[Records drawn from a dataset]
************

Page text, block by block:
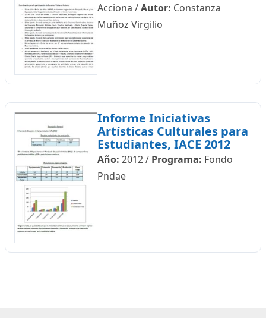
Acciona /Autor: Constanza
Muñoz Virgilio
Informe Iniciativas
Artísticas Culturales para
Estudiantes, IACE 2012
Año: 2012/ Programa: Fondo
Pndae

************

Work instruction :: Your answer should consist only of the lines from the one that holds "Muñoz Virgilio" to the end of the entries above, both ends included, each repeated exactly.

Task output ::
Muñoz Virgilio
Informe Iniciativas
Artísticas Culturales para
Estudiantes, IACE 2012
Año: 2012/ Programa: Fondo
Pndae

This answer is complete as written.